Can you give some history of the piece?

Electromagnetic Room was presented at the New Music Studio, which is a Melbourne University program, and it focuses on new music and music of the last 50 years. It encourages interdisciplinary works as well and this was a work that I did with two collaborators David Shea, who is a pianist and an improviser, and Patrick Telfer, who is a sound technologist. It came out of research that I have been doing in using hand gestures with computer vision to make changes to sound. The whole idea was to have an instrument that was made up of the whole room, not just the musicians, but also the audience and the room acoustics itself. A few years ago I made an electromagnetic piano which has attachments that use electromagnets to play the strings of the piano so that it can sustain indefinitely. We had a special piano which could be played traditionally but also in this augmented manner. Then we had three participant stations with computers and anyone from the audience could come up to the stations and then use different hand gestures to affect audio effects which were captured by a microphone.

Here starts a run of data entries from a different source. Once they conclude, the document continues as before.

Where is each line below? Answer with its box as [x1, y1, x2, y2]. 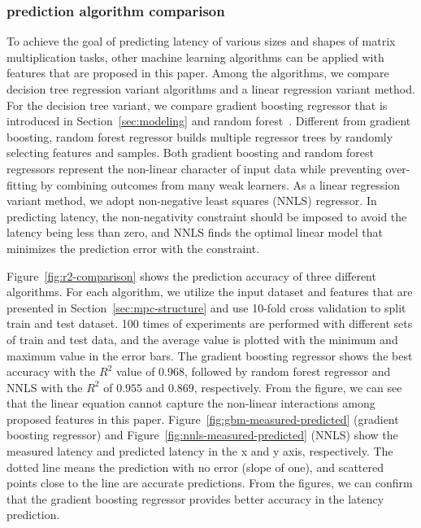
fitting [7, 176, 37, 193]
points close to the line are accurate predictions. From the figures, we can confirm [7, 474, 413, 491]
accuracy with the [7, 363, 96, 380]
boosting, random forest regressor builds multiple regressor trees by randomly [7, 128, 393, 145]
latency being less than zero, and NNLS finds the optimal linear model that [7, 224, 383, 241]
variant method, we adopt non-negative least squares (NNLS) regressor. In [7, 192, 377, 209]
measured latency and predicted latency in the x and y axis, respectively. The [7, 443, 393, 460]
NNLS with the [7, 378, 83, 395]
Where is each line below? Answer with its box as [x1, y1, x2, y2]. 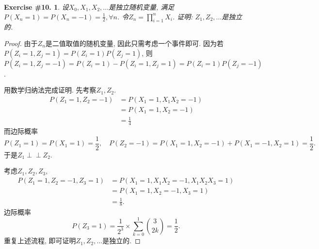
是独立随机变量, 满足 [109, 2, 175, 12]
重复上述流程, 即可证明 [4, 235, 76, 246]
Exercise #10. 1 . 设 [4, 2, 69, 12]
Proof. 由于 [4, 38, 38, 48]
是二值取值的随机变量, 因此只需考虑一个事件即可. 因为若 [45, 38, 223, 48]
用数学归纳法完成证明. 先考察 [4, 85, 96, 95]
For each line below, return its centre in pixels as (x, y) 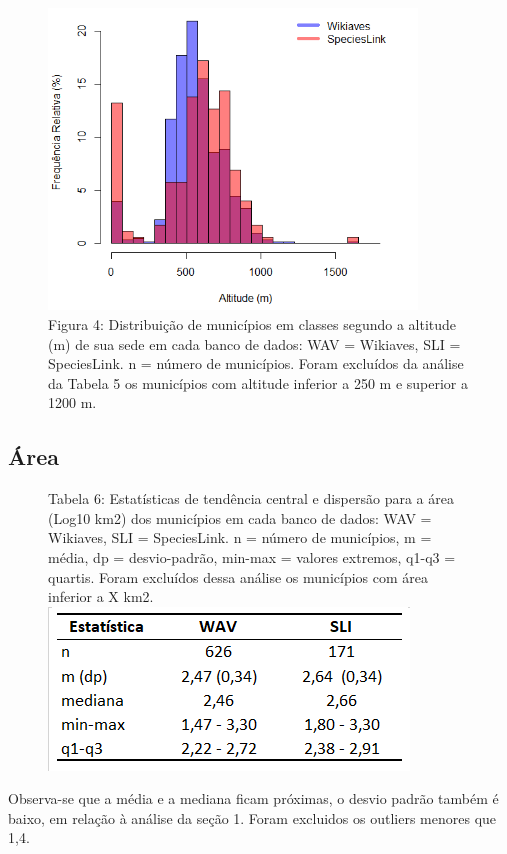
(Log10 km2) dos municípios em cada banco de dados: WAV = (240, 517)
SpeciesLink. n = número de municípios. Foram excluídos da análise (256, 363)
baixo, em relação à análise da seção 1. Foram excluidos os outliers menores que (252, 817)
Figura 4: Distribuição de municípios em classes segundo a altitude (252, 323)
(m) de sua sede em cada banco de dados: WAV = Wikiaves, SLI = (254, 343)
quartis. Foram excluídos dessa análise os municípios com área (238, 576)
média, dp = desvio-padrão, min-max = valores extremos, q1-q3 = (252, 556)
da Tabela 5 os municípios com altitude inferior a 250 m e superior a (258, 382)
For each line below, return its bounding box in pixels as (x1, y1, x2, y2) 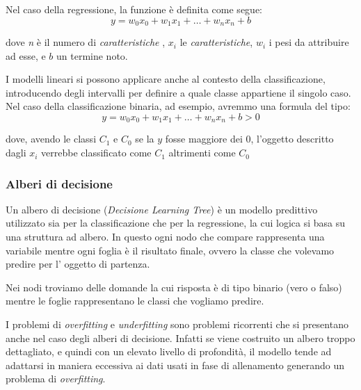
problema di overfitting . (6, 371, 106, 386)
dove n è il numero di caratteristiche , (6, 35, 166, 49)
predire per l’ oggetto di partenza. (6, 257, 150, 271)
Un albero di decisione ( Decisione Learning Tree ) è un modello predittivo (6, 202, 318, 216)
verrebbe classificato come (41, 145, 152, 160)
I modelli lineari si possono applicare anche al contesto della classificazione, (6, 72, 326, 86)
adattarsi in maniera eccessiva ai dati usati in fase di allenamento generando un (6, 357, 344, 372)
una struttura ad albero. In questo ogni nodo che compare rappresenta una (6, 229, 325, 244)
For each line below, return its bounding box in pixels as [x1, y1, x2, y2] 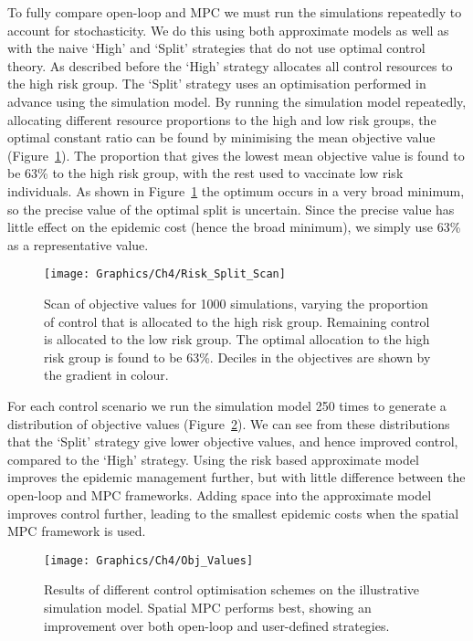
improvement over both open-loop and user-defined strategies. [44, 615, 390, 635]
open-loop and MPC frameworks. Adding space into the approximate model [7, 485, 432, 504]
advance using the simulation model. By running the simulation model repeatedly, [7, 91, 467, 110]
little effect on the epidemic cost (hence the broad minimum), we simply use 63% [7, 217, 461, 236]
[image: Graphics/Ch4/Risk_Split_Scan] [44, 268, 286, 281]
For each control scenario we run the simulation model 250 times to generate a [7, 395, 447, 415]
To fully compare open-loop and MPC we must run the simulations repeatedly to [7, 3, 462, 21]
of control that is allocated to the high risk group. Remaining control [44, 311, 430, 331]
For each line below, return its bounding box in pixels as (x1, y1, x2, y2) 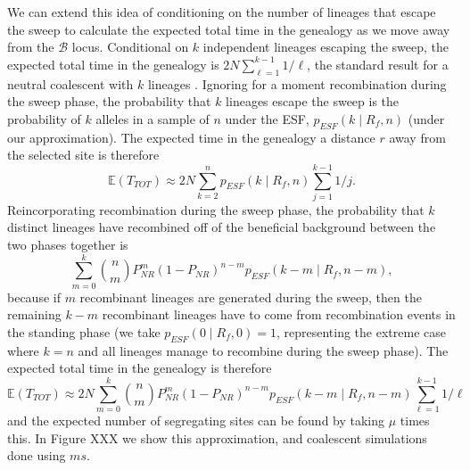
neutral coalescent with (7, 74, 134, 93)
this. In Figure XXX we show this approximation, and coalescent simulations (7, 428, 427, 447)
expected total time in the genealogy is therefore (7, 359, 272, 377)
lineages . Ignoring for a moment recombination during (147, 74, 447, 93)
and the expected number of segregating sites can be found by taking (7, 411, 385, 430)
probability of (7, 109, 81, 128)
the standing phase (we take (7, 322, 161, 341)
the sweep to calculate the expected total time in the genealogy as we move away (7, 20, 450, 38)
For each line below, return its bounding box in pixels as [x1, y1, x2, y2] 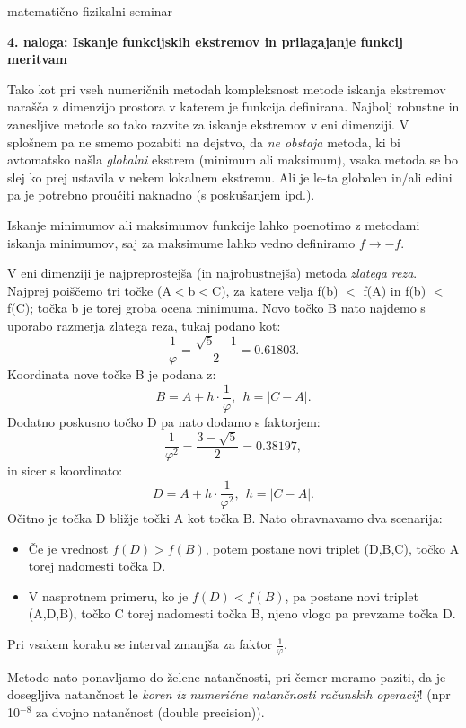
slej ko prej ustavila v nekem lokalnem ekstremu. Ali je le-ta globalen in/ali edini [7, 167, 453, 186]
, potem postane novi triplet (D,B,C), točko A [205, 538, 460, 557]
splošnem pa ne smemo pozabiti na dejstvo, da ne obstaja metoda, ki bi [7, 132, 400, 151]
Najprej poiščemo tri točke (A [7, 280, 171, 299]
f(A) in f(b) [363, 280, 426, 299]
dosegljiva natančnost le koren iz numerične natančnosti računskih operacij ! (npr [7, 685, 451, 704]
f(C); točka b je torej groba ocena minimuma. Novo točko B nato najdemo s [7, 298, 426, 317]
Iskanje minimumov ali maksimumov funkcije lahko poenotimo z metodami [7, 215, 420, 234]
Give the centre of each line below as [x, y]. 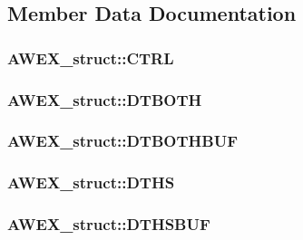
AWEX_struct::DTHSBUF [109, 224]
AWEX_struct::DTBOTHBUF [122, 141]
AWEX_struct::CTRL [91, 58]
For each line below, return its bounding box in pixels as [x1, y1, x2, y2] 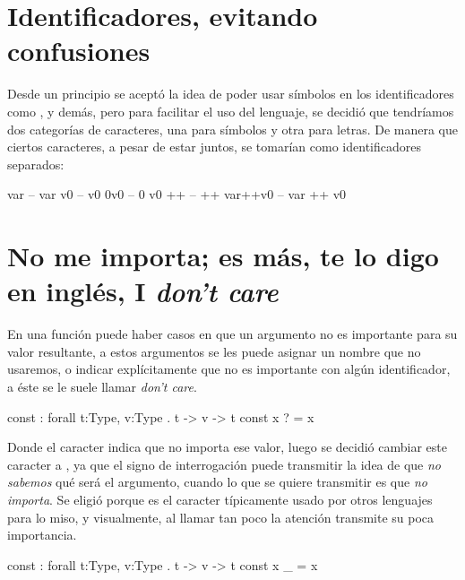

So, at any point, three of the audience could be part of it. One of the stations triggered the magnets on the piano and then two of the other stations affected the audio effects. None of the participants could really control the entire sound and you could not really predict what the sound that would come up was, because it depended on everyone. The output went through a spatialized speaker, so we had six speakers, the acoustic piano and the affected sound in six channels.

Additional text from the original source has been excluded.